An exploit for an unpatched vulnerability in the Microsoft XML Core Services (MSXML) has been incorporated into Blackhole, one of the most widely used Web attack toolkits, according to security researchers from antivirus firm Sophos.
The security flaw is identified as CVE-2012-1889 and is what security researchers call a zero-day vulnerability -- an actively exploited vulnerability for which an official patch doesn't yet exist.
CVE-2012-1889 allows remote attackers to execute malicious code on a user's computer if they convince the user to visit a specially crafted Web page in Internet Explorer.
On June 12, Microsoft published a security advisory regarding this security flaw and provided users with several work-arounds for it, including a semi-automated "Fix it" solution.

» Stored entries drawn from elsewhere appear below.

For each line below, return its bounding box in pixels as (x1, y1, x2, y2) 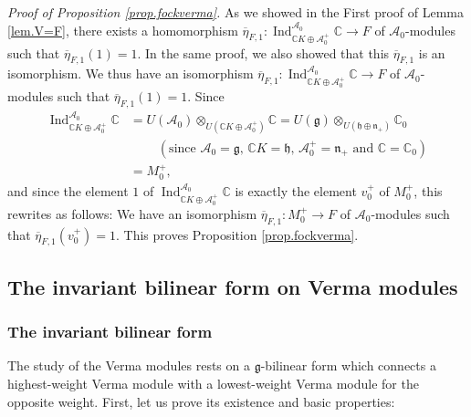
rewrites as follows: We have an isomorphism (7, 203, 257, 223)
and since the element (7, 181, 129, 200)
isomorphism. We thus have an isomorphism (7, 64, 254, 83)
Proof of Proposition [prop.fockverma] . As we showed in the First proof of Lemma (7, 3, 465, 21)
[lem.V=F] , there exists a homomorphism (7, 20, 238, 39)
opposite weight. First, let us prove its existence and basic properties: (7, 391, 395, 411)
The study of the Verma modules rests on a (7, 356, 250, 375)
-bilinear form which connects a (260, 356, 436, 375)
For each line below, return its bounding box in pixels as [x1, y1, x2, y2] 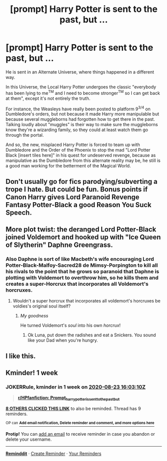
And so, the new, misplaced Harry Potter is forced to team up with [5, 142, 140, 148]
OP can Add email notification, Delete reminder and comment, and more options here [5, 421, 155, 426]
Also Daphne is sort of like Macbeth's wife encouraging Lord [5, 255, 154, 262]
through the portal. [5, 132, 44, 138]
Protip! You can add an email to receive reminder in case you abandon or [5, 431, 155, 437]
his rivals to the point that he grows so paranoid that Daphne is [5, 268, 160, 275]
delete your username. [5, 436, 52, 442]
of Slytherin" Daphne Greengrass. [5, 241, 113, 249]
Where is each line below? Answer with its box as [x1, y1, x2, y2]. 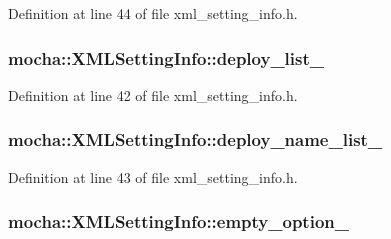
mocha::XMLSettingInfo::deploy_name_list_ [8, 127, 383, 152]
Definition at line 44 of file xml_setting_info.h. [8, 3, 298, 23]
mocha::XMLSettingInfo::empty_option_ [8, 209, 349, 234]
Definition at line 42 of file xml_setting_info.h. [8, 84, 298, 105]
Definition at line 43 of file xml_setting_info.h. [8, 166, 298, 187]
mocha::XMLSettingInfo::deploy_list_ [8, 45, 324, 70]
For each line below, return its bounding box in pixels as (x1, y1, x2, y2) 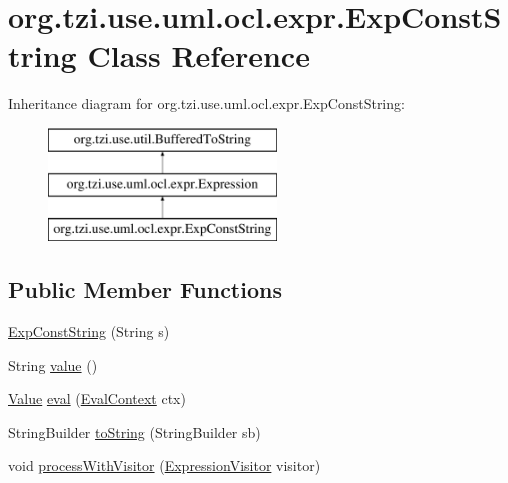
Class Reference (87, 35, 310, 76)
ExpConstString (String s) (8, 321, 170, 342)
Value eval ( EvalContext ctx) (8, 388, 186, 409)
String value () (8, 354, 98, 375)
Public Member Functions (8, 274, 282, 305)
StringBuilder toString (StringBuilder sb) (8, 421, 261, 442)
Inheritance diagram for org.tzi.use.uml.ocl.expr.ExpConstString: (8, 93, 405, 114)
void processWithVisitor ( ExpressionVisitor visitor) (8, 455, 321, 476)
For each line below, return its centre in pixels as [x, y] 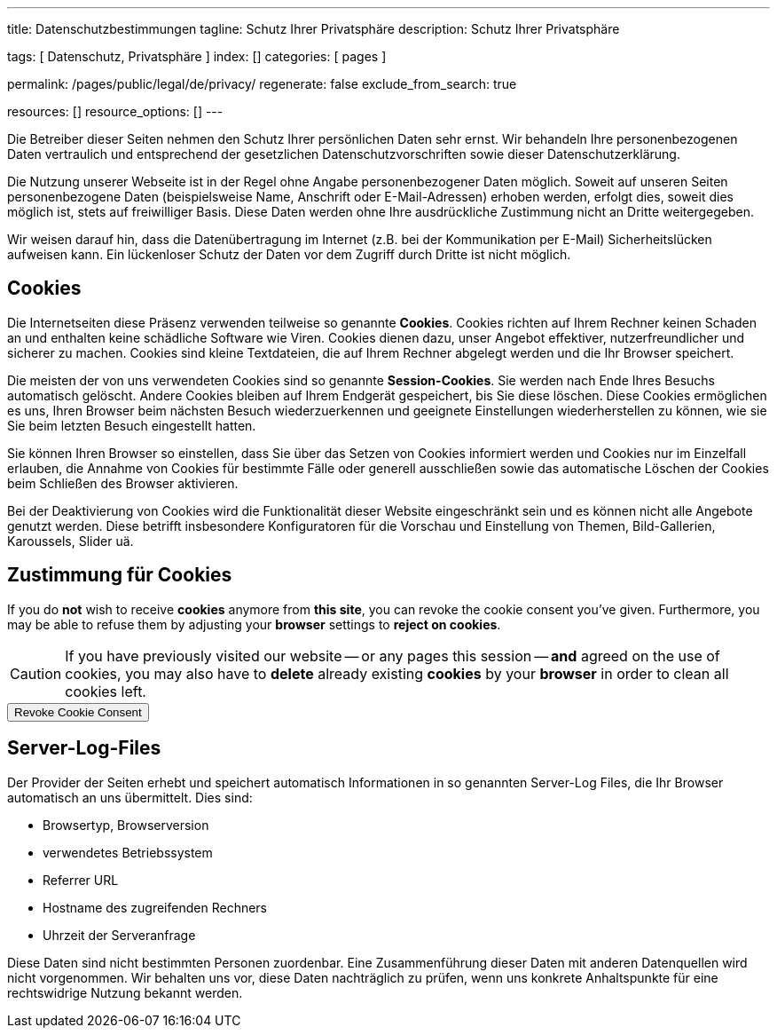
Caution [36, 673]
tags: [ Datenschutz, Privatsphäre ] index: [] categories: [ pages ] [197, 56]
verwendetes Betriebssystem [128, 852]
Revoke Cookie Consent [78, 712]
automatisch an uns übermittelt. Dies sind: [130, 797]
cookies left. [106, 691]
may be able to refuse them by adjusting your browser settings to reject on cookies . [254, 624]
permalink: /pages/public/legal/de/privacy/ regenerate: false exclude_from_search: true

Since then, exploit code for the vulnerability was added to the open-source Metasploit penetration testing framework, making it available for anyone to copy and potentially misuse.
"Within a week, CVE-2012-1889 exploiting code very similar to that published to Metasploit was seen within the landing page of a Blackhole exploit kit site," said Fraser Howard, a principal virus researcher at Sophos, in a blog post on Friday.
Blackhole is one of the most popular exploit toolkits -- malicious Web applications designed to exploit vulnerabilities in browser plug-ins and other components in order to distribute malware.
Exploit kits are used in the majority of Web-based attacks launched from compromised websites and are one of the primary methods of infected computers with malware.